Megastar projetou um rival para os alemães, mas só produziu cerca de 20 carros

Emme 422T (fotos de divulgação) (4)
Foto de: Motor1 Brasil

A história do Emme é um dos capítulos mais enigmáticos da indústria automobilística brasileira. Concebido como um sedã de luxo com pretensões esportivas, o projeto nasceu cercado de mistérios e promessas — e terminou em um fiasco técnico e empresarial, deixando dúvidas sobre as verdadeiras intenções de seus idealizadores.
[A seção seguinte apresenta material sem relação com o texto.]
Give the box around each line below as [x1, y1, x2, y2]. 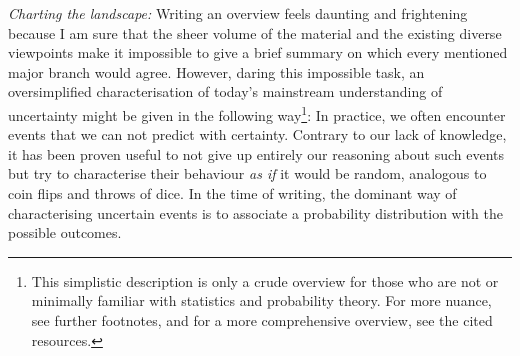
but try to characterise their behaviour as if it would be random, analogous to [8, 163, 487, 184]
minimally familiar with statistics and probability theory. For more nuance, [31, 290, 492, 311]
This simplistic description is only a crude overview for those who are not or [31, 270, 499, 291]
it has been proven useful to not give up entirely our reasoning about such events [8, 143, 504, 164]
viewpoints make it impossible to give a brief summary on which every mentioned [8, 42, 508, 63]
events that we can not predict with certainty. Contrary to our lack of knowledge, [8, 124, 507, 145]
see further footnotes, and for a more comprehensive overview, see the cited [31, 309, 493, 330]
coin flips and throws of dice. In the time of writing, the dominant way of [8, 183, 457, 203]
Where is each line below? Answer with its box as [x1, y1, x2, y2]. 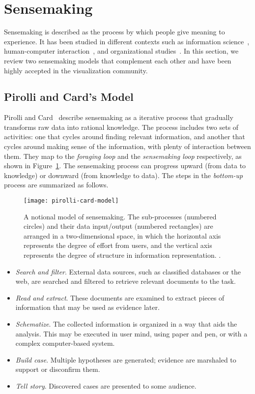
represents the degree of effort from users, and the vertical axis [24, 240, 212, 250]
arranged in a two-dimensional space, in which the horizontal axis [24, 230, 221, 241]
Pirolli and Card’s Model [4, 89, 134, 104]
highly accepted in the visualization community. [4, 65, 148, 75]
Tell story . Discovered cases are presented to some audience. [15, 381, 197, 391]
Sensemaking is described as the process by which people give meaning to [4, 27, 225, 37]
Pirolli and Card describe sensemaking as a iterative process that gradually [4, 112, 233, 122]
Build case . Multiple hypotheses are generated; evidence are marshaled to [15, 354, 236, 364]
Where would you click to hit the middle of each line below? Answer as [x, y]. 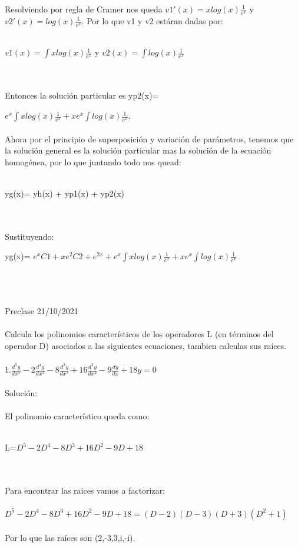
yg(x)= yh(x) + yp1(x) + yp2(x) [65, 193]
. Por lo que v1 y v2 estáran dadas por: [152, 20]
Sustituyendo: [29, 236]
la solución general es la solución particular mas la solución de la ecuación [138, 150]
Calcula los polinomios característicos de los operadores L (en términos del [139, 334]
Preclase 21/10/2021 [42, 311]
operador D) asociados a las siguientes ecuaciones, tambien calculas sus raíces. [146, 345]
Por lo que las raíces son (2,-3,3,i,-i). [70, 538]
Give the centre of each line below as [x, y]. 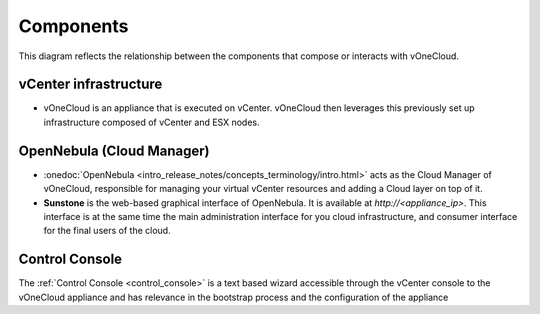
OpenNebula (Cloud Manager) [114, 150]
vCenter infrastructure [90, 84]
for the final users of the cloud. [107, 231]
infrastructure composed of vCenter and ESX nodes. [151, 122]
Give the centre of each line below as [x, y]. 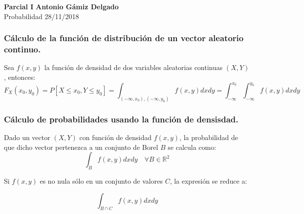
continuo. [22, 49]
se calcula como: [192, 147]
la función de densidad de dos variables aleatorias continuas [133, 67]
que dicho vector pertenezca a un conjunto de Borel [81, 147]
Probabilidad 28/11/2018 [42, 16]
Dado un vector [27, 137]
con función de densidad [115, 137]
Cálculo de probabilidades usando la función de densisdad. [121, 119]
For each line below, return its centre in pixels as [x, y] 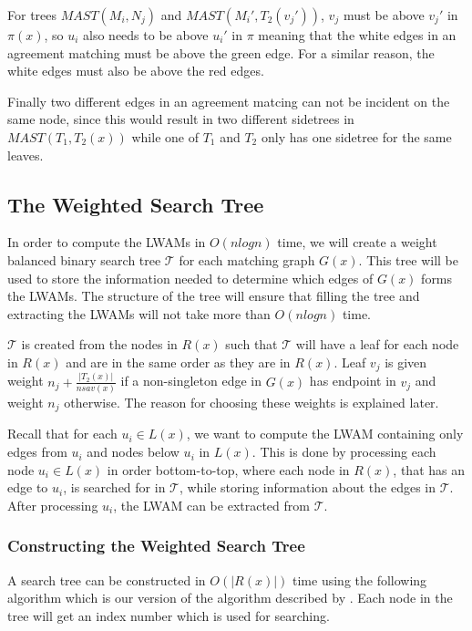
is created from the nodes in [99, 344]
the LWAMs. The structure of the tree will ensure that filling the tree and [214, 296]
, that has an [429, 469]
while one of [165, 136]
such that [251, 344]
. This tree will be [408, 259]
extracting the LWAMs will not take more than [139, 313]
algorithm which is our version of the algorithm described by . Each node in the [230, 598]

O projeto teve início em 1993, quando surgiram as primeiras menções a um “inédito modelo Lotus” que seria fabricado no Brasil. Dois anos depois, a empresa responsável foi oficialmente apresentada: a Megastar Veículos Ltda., sediada em Pindamonhangaba (SP) e vinculada a um certo grupo New Concept AG, de donos suíços e com sede em Liechtenstein — à época, um paraíso fiscal de regras pouco transparentes. O investimento anunciado variava entre US$ 162 milhões e US$ 200 milhões, destinados a duas frentes de produção: de um lado, o supersedã Emme; de outro, o modesto scooter Mirage 50.

Morador de Pindamonhangaba, Fabrício Samahá, editor do pioneiro site automotivo Best Cars, flagrou diversas vezes o Emme em testes de rodagem na Via Dutra, em 1996 — levando o segredo às capas de revistas (hoje, aliás, Fabrício tem um raríssimo folheto do Emme em sua Autolivraria.com.br). O sedã levava na traseira um emblema da britânica Lotus, seguido de “422T”.

O folheto da fábrica (autolivraria-com-br) (2)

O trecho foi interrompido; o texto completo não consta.